Lorde’s legacy has been continued with one of the world’s largest LGBT health centers, New York City’s Callen-Lorde, which offers services to NYC residents regardless of their ability to pay.
Barbara Gittings: Formed The First Lesbian Civil Rights Organization And Petitioned For Homosexuality To Be De-pathologized
Throughout history, the move toward LGBT rights has been a series of watershed moments. One such moment was getting homosexuality de-pathologized as a mental illness in the Diagnostic and Statistical Manual of Mental Disorders (DSM). Barbara Gittings spent her life fighting for the LGBT community, and in 1972 orchestrated a panel discussion with the American Psychiatry Association.
When the panel came up with only heterosexual men to sit in on the discussion, Gittings insisted that the voices of gay psychiatrists be heard as well. Thus began a national search for someone willing to come forward when doing so could (and often did) destroy careers. An anonymous source named Dr. H. Anonymous, who later turned out to be Dr. John E. Fryer, wore a particularly horrifying mask to conceal his identity during these discussions.
And we sincerely apologize for supplying you with that nightmare fuel.

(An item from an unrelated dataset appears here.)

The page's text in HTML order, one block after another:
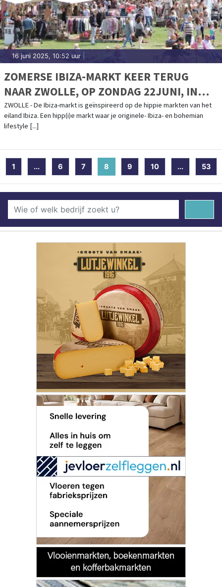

Fryer testified about how he was forced to be closeted to avoid losing his license to practice psychiatry. Gittings also read the testimony of those who refused to appear in person for fears akin to Fryer’s. The conference was declared a success by Gittings, and a year later in 1973 homosexuality was removed from the DSM as a mental health disorder. In response to the momentous act, a newspaper in Philadelphia published the story “Twenty Million Homosexuals Gain Instant Cure.”
One of the first lesbians to appear on national television, Gittings was invited to the Phil Donahue Show in 1968, as well as the David Susskind Show in 1971 with six other women, where they discussed stereotypes and debated on various lesbian issues of the time. These public appearances helped make “lesbian” a household word and humanized homosexual women when public opinion of them was particularly low. Plus, she gave young people a positive role model to look up to in a world where there were so very few.
Gittings allowed herself to be the face of a movement that precious few were daring to step up for. Putting herself in front of America on their most favorite means of being entertained, she hid neither her face nor her name, risking everything in pursuit of equality.